[Records drawn from a dataset]
____

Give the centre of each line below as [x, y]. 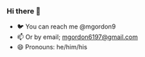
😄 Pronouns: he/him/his [52, 47]
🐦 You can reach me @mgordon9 [66, 26]
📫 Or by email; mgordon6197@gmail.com [77, 37]
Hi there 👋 [24, 11]
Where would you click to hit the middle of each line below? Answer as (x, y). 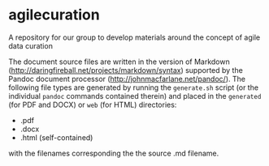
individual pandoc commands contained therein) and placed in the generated (135, 96)
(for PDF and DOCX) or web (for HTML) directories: (93, 104)
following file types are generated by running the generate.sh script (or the (133, 87)
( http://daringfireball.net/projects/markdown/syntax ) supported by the (126, 70)
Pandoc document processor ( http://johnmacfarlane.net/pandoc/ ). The (127, 79)
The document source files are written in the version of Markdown (119, 62)
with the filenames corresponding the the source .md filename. (114, 153)
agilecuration (54, 15)
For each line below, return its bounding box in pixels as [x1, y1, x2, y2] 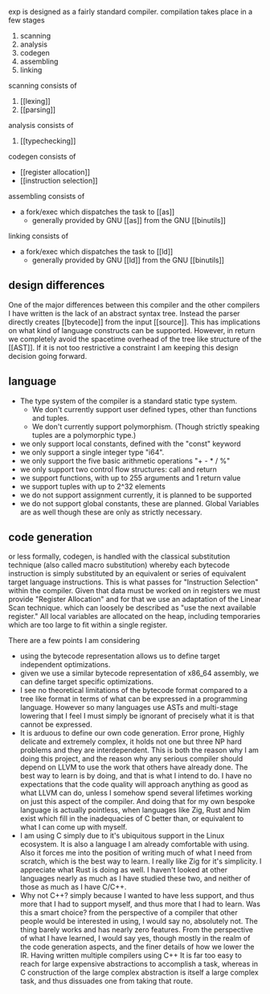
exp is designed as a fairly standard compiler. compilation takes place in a [8, 7, 253, 16]
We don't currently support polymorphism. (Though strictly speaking [31, 422, 260, 431]
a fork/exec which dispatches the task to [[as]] [19, 207, 175, 217]
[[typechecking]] [19, 136, 76, 146]
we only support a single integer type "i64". [19, 447, 165, 457]
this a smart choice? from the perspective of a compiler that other [19, 908, 239, 918]
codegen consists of [8, 152, 76, 161]
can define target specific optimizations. [19, 677, 154, 687]
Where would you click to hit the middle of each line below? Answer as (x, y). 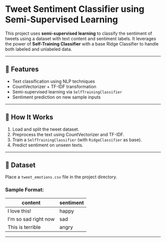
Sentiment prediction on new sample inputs (56, 97)
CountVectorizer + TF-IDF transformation (54, 86)
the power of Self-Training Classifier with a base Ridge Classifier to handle (82, 44)
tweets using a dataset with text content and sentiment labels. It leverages (81, 39)
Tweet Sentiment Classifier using (75, 9)
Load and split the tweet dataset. (46, 129)
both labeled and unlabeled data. (39, 49)
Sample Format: (25, 190)
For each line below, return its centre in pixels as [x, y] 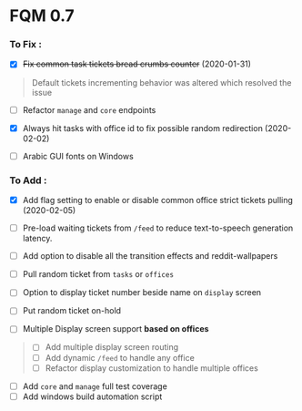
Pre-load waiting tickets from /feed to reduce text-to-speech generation [158, 228]
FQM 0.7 [42, 16]
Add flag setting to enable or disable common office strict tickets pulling [158, 200]
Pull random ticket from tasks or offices [98, 274]
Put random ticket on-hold [71, 311]
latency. [37, 239]
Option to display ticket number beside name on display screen [142, 293]
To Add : [28, 180]
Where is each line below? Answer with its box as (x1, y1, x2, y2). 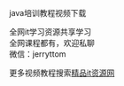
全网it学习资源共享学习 (9, 27, 91, 37)
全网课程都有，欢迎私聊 (9, 38, 95, 48)
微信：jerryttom (9, 49, 66, 59)
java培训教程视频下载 (9, 8, 87, 18)
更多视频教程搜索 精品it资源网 (9, 67, 115, 78)
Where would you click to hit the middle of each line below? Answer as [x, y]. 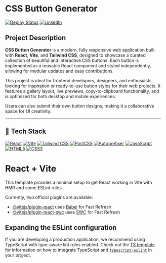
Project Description [36, 38]
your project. [18, 255]
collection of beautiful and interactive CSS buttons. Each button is [72, 60]
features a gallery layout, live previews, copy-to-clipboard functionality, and [82, 91]
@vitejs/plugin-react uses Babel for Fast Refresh [62, 207]
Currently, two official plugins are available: [49, 197]
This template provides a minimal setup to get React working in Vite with [79, 182]
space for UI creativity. [28, 111]
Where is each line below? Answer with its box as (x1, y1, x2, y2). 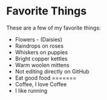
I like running (15, 87, 48, 94)
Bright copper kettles (15, 55, 68, 62)
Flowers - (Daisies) (15, 36, 62, 43)
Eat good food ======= (15, 74, 77, 81)
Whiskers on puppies (15, 48, 68, 55)
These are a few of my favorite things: (6, 24, 101, 31)
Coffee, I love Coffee (15, 80, 67, 88)
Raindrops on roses (15, 42, 64, 49)
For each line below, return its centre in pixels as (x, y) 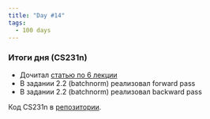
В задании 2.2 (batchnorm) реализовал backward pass (111, 91)
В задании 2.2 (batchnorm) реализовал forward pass (107, 83)
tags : (17, 23)
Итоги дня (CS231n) (48, 58)
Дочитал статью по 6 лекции (68, 75)
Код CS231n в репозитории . (55, 106)
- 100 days (33, 30)
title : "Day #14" (37, 15)
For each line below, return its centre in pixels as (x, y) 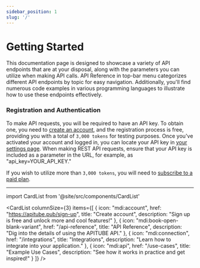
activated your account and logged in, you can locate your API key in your (97, 142)
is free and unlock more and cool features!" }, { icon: (71, 220)
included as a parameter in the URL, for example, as (70, 155)
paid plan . (18, 179)
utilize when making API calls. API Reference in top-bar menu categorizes (96, 76)
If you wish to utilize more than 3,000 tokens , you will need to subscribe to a (99, 173)
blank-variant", (24, 226)
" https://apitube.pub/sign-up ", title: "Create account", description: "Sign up (98, 214)
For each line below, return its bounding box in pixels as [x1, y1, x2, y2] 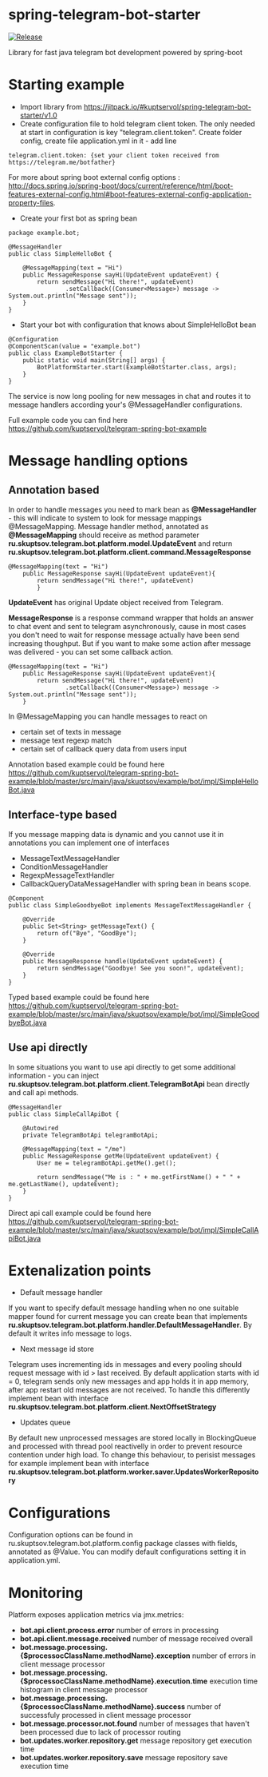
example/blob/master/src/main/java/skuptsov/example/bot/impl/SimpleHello [8, 776, 259, 786]
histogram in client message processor [19, 1685, 148, 1695]
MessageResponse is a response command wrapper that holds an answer [8, 613, 254, 623]
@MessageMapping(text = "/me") [22, 1145, 127, 1153]
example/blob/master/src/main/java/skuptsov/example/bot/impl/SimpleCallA [8, 1225, 259, 1234]
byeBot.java [8, 1018, 47, 1027]
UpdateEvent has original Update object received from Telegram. [8, 597, 223, 607]
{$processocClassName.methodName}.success [19, 1702, 186, 1711]
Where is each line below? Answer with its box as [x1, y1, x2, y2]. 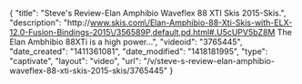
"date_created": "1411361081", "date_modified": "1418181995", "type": [9, 46, 268, 57]
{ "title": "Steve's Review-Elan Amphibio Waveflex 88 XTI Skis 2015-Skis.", [9, 8, 287, 18]
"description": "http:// [9, 17, 91, 28]
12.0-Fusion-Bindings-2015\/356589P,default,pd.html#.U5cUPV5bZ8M [9, 27, 276, 37]
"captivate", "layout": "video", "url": [9, 56, 142, 66]
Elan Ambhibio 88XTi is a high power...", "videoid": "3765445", [9, 36, 243, 47]
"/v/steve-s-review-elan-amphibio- [143, 56, 276, 66]
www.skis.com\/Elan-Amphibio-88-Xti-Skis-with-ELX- [89, 17, 293, 28]

____

- [Task requirements]
The records, exactly as written but without images, should be returned.

- [Task output]
Give the centre of each line below as [x, y]. 
😄 Pronouns: he/him/his [52, 47]
🐦 You can reach me @mgordon9 [66, 26]
📫 Or by email; mgordon6197@gmail.com [77, 37]
Hi there 👋 [24, 11]
Where would you click to hit the middle of each line below? Answer as (x, y). 
individual pandoc commands contained therein) and placed in the generated (135, 96)
(for PDF and DOCX) or web (for HTML) directories: (93, 104)
following file types are generated by running the generate.sh script (or the (133, 87)
( http://daringfireball.net/projects/markdown/syntax ) supported by the (126, 70)
Pandoc document processor ( http://johnmacfarlane.net/pandoc/ ). The (127, 79)
The document source files are written in the version of Markdown (119, 62)
with the filenames corresponding the the source .md filename. (114, 153)
agilecuration (54, 15)
For each line below, return its bounding box in pixels as [x1, y1, x2, y2] 
exp is designed as a fairly standard compiler. compilation takes place in a [8, 7, 253, 16]
We don't currently support polymorphism. (Though strictly speaking [31, 422, 260, 431]
a fork/exec which dispatches the task to [[as]] [19, 207, 175, 217]
[[typechecking]] [19, 136, 76, 146]
we only support a single integer type "i64". [19, 447, 165, 457]
this a smart choice? from the perspective of a compiler that other [19, 908, 239, 918]
codegen consists of [8, 152, 76, 161]
can define target specific optimizations. [19, 677, 154, 687]
Where would you click to hit the middle of each line below? Answer as (x, y). 
Sentiment prediction on new sample inputs (56, 97)
CountVectorizer + TF-IDF transformation (54, 86)
the power of Self-Training Classifier with a base Ridge Classifier to handle (82, 44)
tweets using a dataset with text content and sentiment labels. It leverages (81, 39)
Tweet Sentiment Classifier using (75, 9)
Load and split the tweet dataset. (46, 129)
both labeled and unlabeled data. (39, 49)
Sample Format: (25, 190)
For each line below, return its centre in pixels as [x, y] 
Pre-load waiting tickets from /feed to reduce text-to-speech generation [158, 228]
FQM 0.7 [42, 16]
Add flag setting to enable or disable common office strict tickets pulling [158, 200]
Pull random ticket from tasks or offices [98, 274]
Put random ticket on-hold [71, 311]
latency. [37, 239]
Option to display ticket number beside name on display screen [142, 293]
To Add : [28, 180]
Where is each line below? Answer with its box as (x1, y1, x2, y2). 
全网it学习资源共享学习 (9, 27, 91, 37)
全网课程都有，欢迎私聊 (9, 38, 95, 48)
微信：jerryttom (9, 49, 66, 59)
java培训教程视频下载 (9, 8, 87, 18)
更多视频教程搜索 精品it资源网 (9, 67, 115, 78)
Where would you click to hit the middle of each line below? Answer as [x, y]. 
Project Description [36, 38]
your project. [18, 255]
collection of beautiful and interactive CSS buttons. Each button is [72, 60]
features a gallery layout, live previews, copy-to-clipboard functionality, and [82, 91]
@vitejs/plugin-react uses Babel for Fast Refresh [62, 207]
Currently, two official plugins are available: [49, 197]
This template provides a minimal setup to get React working in Vite with [79, 182]
space for UI creativity. [28, 111]
Where is each line below? Answer with its box as (x1, y1, x2, y2). 
I like running (15, 87, 48, 94)
Bright copper kettles (15, 55, 68, 62)
Flowers - (Daisies) (15, 36, 62, 43)
Eat good food ======= (15, 74, 77, 81)
Whiskers on puppies (15, 48, 68, 55)
These are a few of my favorite things: (6, 24, 101, 31)
Coffee, I love Coffee (15, 80, 67, 88)
Raindrops on roses (15, 42, 64, 49)
For each line below, return its centre in pixels as (x, y) 
В задании 2.2 (batchnorm) реализовал backward pass (111, 91)
В задании 2.2 (batchnorm) реализовал forward pass (107, 83)
tags : (17, 23)
Итоги дня (CS231n) (48, 58)
Дочитал статью по 6 лекции (68, 75)
Код CS231n в репозитории . (55, 106)
- 100 days (33, 30)
title : "Day #14" (37, 15)
For each line below, return its centre in pixels as (x, y) 
activated your account and logged in, you can locate your API key in your (97, 142)
is free and unlock more and cool features!" }, { icon: (71, 220)
included as a parameter in the URL, for example, as (70, 155)
paid plan . (18, 179)
utilize when making API calls. API Reference in top-bar menu categorizes (96, 76)
If you wish to utilize more than 3,000 tokens , you will need to subscribe to a (99, 173)
blank-variant", (24, 226)
" https://apitube.pub/sign-up ", title: "Create account", description: "Sign up (98, 214)
For each line below, return its bounding box in pixels as [x1, y1, x2, y2] 
example/blob/master/src/main/java/skuptsov/example/bot/impl/SimpleHello [8, 776, 259, 786]
histogram in client message processor [19, 1685, 148, 1695]
MessageResponse is a response command wrapper that holds an answer [8, 613, 254, 623]
@MessageMapping(text = "/me") [22, 1145, 127, 1153]
example/blob/master/src/main/java/skuptsov/example/bot/impl/SimpleCallA [8, 1225, 259, 1234]
byeBot.java [8, 1018, 47, 1027]
UpdateEvent has original Update object received from Telegram. [8, 597, 223, 607]
{$processocClassName.methodName}.success [19, 1702, 186, 1711]
Where is each line below? Answer with its box as [x1, y1, x2, y2]. 
"date_created": "1411361081", "date_modified": "1418181995", "type": [9, 46, 268, 57]
{ "title": "Steve's Review-Elan Amphibio Waveflex 88 XTI Skis 2015-Skis.", [9, 8, 287, 18]
"description": "http:// [9, 17, 91, 28]
12.0-Fusion-Bindings-2015\/356589P,default,pd.html#.U5cUPV5bZ8M [9, 27, 276, 37]
"captivate", "layout": "video", "url": [9, 56, 142, 66]
Elan Ambhibio 88XTi is a high power...", "videoid": "3765445", [9, 36, 243, 47]
"/v/steve-s-review-elan-amphibio- [143, 56, 276, 66]
www.skis.com\/Elan-Amphibio-88-Xti-Skis-with-ELX- [89, 17, 293, 28]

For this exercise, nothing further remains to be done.